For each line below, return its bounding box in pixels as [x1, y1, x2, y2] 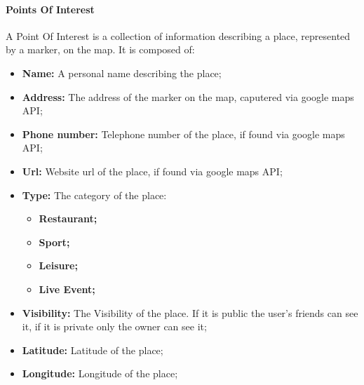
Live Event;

....

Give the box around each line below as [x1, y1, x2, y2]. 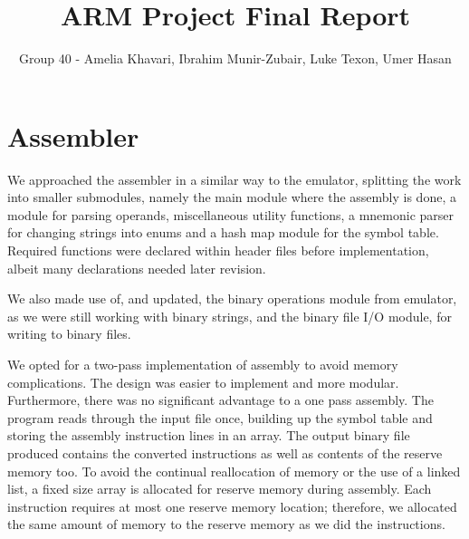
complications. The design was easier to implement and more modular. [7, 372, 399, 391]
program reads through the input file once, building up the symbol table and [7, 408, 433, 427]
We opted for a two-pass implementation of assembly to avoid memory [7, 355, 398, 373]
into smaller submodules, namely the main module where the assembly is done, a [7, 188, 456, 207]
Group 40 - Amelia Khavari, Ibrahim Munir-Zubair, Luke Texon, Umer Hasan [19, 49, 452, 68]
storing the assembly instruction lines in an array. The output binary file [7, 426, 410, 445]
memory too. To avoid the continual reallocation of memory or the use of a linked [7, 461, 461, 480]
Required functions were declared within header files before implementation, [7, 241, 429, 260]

....

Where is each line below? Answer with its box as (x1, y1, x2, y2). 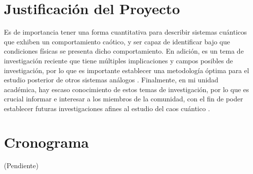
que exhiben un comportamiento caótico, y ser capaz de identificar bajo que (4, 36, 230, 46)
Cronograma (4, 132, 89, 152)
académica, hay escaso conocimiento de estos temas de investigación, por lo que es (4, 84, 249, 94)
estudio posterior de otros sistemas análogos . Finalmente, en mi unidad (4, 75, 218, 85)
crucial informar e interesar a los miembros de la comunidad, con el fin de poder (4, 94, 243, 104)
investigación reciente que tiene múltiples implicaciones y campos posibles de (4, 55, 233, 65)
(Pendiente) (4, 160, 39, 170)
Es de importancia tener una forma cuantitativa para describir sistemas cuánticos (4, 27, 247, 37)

....

## Exercise prompt:
Scan the records above for the string "investigación", and copy every line where it turns up.

## Exercise result:
académica, hay escaso conocimiento de estos temas de investigación, por lo que es (4, 84, 249, 94)
investigación reciente que tiene múltiples implicaciones y campos posibles de (4, 55, 233, 65)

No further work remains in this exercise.